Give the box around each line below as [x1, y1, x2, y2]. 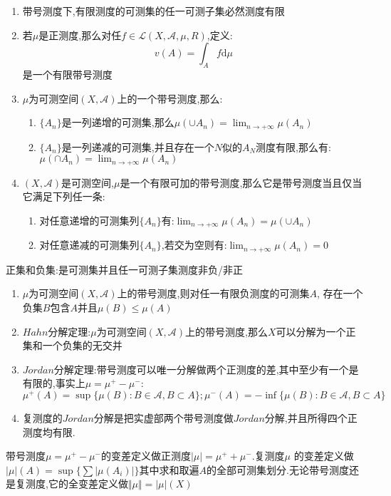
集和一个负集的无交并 [22, 338, 122, 353]
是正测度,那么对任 [38, 27, 122, 42]
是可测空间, [61, 175, 114, 190]
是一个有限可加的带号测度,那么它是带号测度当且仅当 [120, 175, 363, 190]
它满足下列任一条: [22, 189, 105, 204]
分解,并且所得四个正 [264, 410, 358, 425]
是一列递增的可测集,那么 [61, 115, 174, 130]
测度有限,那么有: [256, 139, 331, 154]
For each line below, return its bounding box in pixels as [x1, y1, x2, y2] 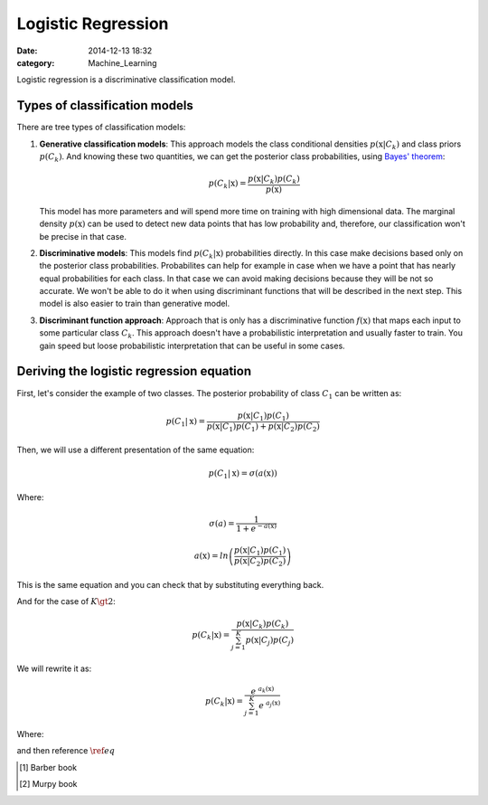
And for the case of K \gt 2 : [16, 596, 117, 607]
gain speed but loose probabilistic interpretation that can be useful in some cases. [39, 340, 345, 351]
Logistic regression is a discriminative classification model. [16, 74, 236, 85]
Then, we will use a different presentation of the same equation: [16, 444, 255, 456]
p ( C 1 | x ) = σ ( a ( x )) [208, 469, 277, 481]
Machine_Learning [88, 57, 157, 68]
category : [16, 57, 55, 68]
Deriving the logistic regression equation [16, 364, 252, 379]

_ _ _

* **ACTIVITY**:
From the line containing "Then, we will" down to the final line of the data, write out every line exactly; both the first and last of these belong in your answer, and nothing else does.

* **SOLUTION FOR THIS EXERCISE**:
Then, we will use a different presentation of the same equation: [16, 444, 255, 456]
p ( C 1 | x ) = σ ( a ( x )) [208, 469, 277, 481]
Machine_Learning [88, 57, 157, 68]
category : [16, 57, 55, 68]
Deriving the logistic regression equation [16, 364, 252, 379]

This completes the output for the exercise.